Reconfigurable refraction manipulation at synthetic temporal interfaces with scalar and vector gauge potentials

Photonic gauge potentials, including scalar and vector ones, play fundamental roles in emulating photonic topological effects and for enabling intriguing light transport dynamics. While previous studies mainly focus on manipulating light propagation in uniformly distributed gauge potentials, here we create a series of gauge-potential interfaces with different orientations in a nonuniform discrete-time quantum walk and demonstrate various reconfigurable temporal-refraction effects. We show that for a lattice-site interface with the potential step along the lattice direction, the scalar potentials can yield total internal reflection (TIR) or Klein tunneling, while vector potentials manifest direction-invariant refractions.

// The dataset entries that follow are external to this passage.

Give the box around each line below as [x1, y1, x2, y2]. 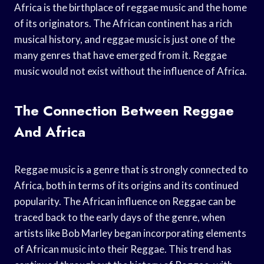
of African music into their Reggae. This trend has [14, 242, 232, 255]
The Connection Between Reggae [14, 100, 234, 121]
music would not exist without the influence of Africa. [14, 64, 247, 77]
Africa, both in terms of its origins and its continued [14, 179, 239, 192]
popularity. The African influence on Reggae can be [14, 194, 236, 207]
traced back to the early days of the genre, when [14, 210, 225, 223]
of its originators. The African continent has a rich [14, 16, 232, 29]
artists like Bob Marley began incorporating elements [14, 226, 246, 239]
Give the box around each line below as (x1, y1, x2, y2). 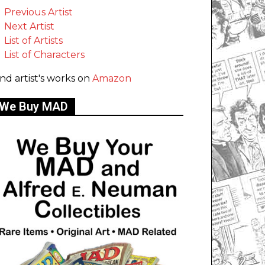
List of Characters (4, 49, 85, 61)
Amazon (92, 73, 131, 85)
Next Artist (4, 21, 54, 33)
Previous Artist (4, 7, 73, 18)
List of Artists (4, 35, 63, 47)
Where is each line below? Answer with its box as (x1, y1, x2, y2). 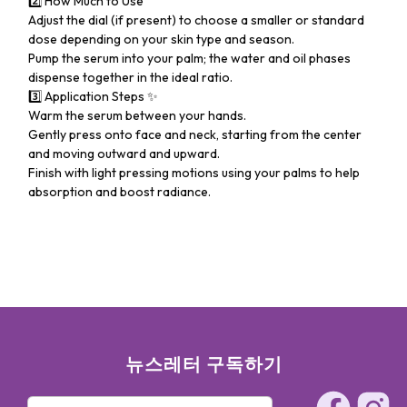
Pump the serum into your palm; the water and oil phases (28, 50, 351, 66)
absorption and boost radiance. (28, 184, 216, 200)
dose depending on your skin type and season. (28, 31, 294, 47)
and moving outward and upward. (28, 145, 220, 162)
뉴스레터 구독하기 (124, 352, 283, 375)
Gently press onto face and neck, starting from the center (28, 126, 362, 143)
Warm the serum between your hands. (28, 107, 246, 124)
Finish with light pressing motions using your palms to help (28, 164, 360, 181)
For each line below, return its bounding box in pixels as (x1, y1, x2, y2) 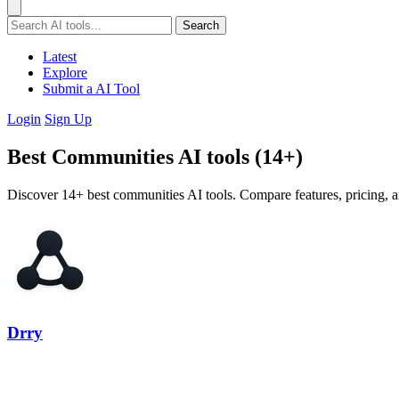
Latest (43, 49, 77, 64)
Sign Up (45, 111, 92, 126)
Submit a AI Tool (43, 81, 140, 96)
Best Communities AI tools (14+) (7, 144, 303, 168)
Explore (43, 65, 87, 80)
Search (183, 19, 219, 32)
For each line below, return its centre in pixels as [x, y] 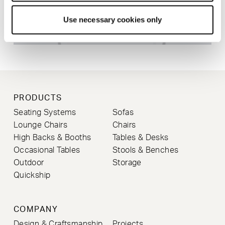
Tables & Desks [140, 137]
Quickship [32, 175]
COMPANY [36, 210]
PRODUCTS [38, 98]
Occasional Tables [47, 150]
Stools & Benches [145, 150]
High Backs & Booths [52, 137]
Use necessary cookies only [113, 20]
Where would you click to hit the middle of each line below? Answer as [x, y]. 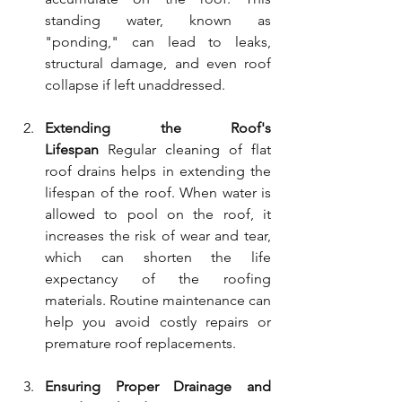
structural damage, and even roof [158, 63]
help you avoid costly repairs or [158, 321]
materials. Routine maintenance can [158, 300]
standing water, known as [158, 20]
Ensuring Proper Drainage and [158, 386]
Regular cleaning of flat [185, 149]
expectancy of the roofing [158, 278]
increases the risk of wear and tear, [158, 235]
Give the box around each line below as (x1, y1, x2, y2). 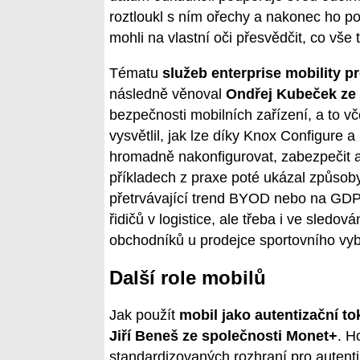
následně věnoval (109, 85, 226, 102)
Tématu (109, 64, 162, 81)
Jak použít (109, 307, 179, 324)
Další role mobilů (109, 266, 266, 288)
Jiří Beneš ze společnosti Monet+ (109, 328, 337, 345)

We also reveal the existence of penetration depth for the temporal TIR by demonstrating frustrated TIR with a double lattice-site interface structure. By contrast, for an interface emerging in the time-evolution direction, the scalar potentials have no effect on the packet propagation, while the vector potentials can enable birefringence, through which we further create a “temporal superlens” to achieve time-reversal operations. Finally, we experimentally demonstrate electric and magnetic Aharonov–Bohm effects using combined lattice-site and evolution-step interfaces of either scalar or vector potential. Our work initiates the creation of artificial heterointerfaces in synthetic time dimension by employing nonuniformly and reconfigurable distributed gauge potentials. This paradigm may find applications in optical pulse reshaping, fiber-optic communications, and quantum simulations.